Records for processing:
Content starts
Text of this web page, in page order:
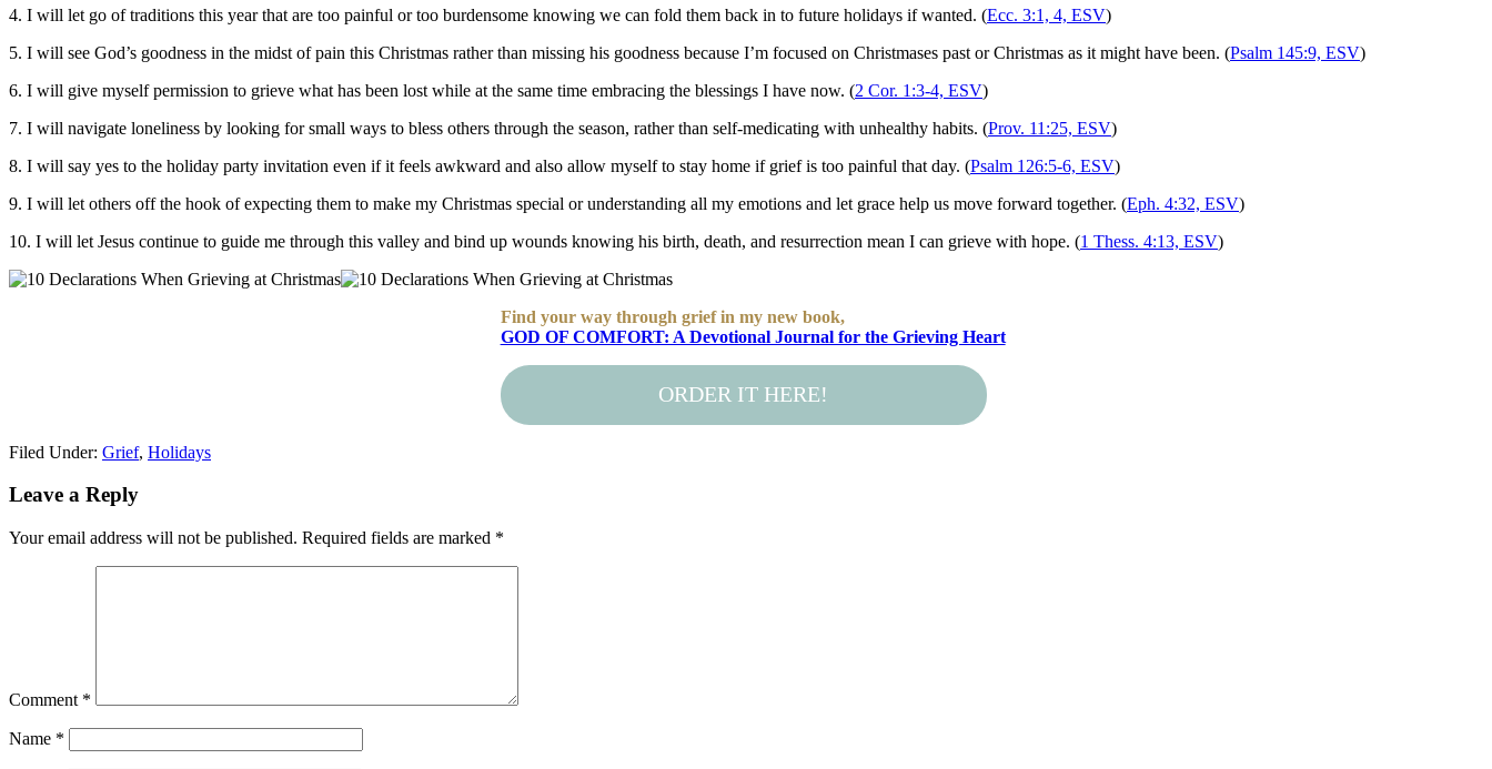
4. I will let go of traditions this year that are too painful or too burdensome knowing we can fold them back in to future holidays if wanted. (Ecc. 3:1, 4, ESV)
5. I will see God’s goodness in the midst of pain this Christmas rather than missing his goodness because I’m focused on Christmases past or Christmas as it might have been. (Psalm 145:9, ESV)
6. I will give myself permission to grieve what has been lost while at the same time embracing the blessings I have now. (2 Cor. 1:3-4, ESV)
7. I will navigate loneliness by looking for small ways to bless others through the season, rather than self-medicating with unhealthy habits. (Prov. 11:25, ESV)
8. I will say yes to the holiday party invitation even if it feels awkward and also allow myself to stay home if grief is too painful that day. (Psalm 126:5-6, ESV)
9. I will let others off the hook of expecting them to make my Christmas special or understanding all my emotions and let grace help us move forward together. (Eph. 4:32, ESV)
10. I will let Jesus continue to guide me through this valley and bind up wounds knowing his birth, death, and resurrection mean I can grieve with hope. (1 Thess. 4:13, ESV)
Find your way through grief in my new book,
GOD OF COMFORT: A Devotional Journal for the Grieving Heart
ORDER IT HERE!
Filed Under: Grief, Holidays
Leave a Reply
Your email address will not be published. Required fields are marked *
Comment *
Name *
Content ends
What is being asked: Retype the entries verbatim and drop the pictures.

Task output:
Text of this web page, in page order:
4. I will let go of traditions this year that are too painful or too burdensome knowing we can fold them back in to future holidays if wanted. (Ecc. 3:1, 4, ESV)
5. I will see God’s goodness in the midst of pain this Christmas rather than missing his goodness because I’m focused on Christmases past or Christmas as it might have been. (Psalm 145:9, ESV)
6. I will give myself permission to grieve what has been lost while at the same time embracing the blessings I have now. (2 Cor. 1:3-4, ESV)
7. I will navigate loneliness by looking for small ways to bless others through the season, rather than self-medicating with unhealthy habits. (Prov. 11:25, ESV)
8. I will say yes to the holiday party invitation even if it feels awkward and also allow myself to stay home if grief is too painful that day. (Psalm 126:5-6, ESV)
9. I will let others off the hook of expecting them to make my Christmas special or understanding all my emotions and let grace help us move forward together. (Eph. 4:32, ESV)
10. I will let Jesus continue to guide me through this valley and bind up wounds knowing his birth, death, and resurrection mean I can grieve with hope. (1 Thess. 4:13, ESV)
Find your way through grief in my new book,
GOD OF COMFORT: A Devotional Journal for the Grieving Heart
ORDER IT HERE!
Filed Under: Grief, Holidays
Leave a Reply
Your email address will not be published. Required fields are marked *
Comment *
Name *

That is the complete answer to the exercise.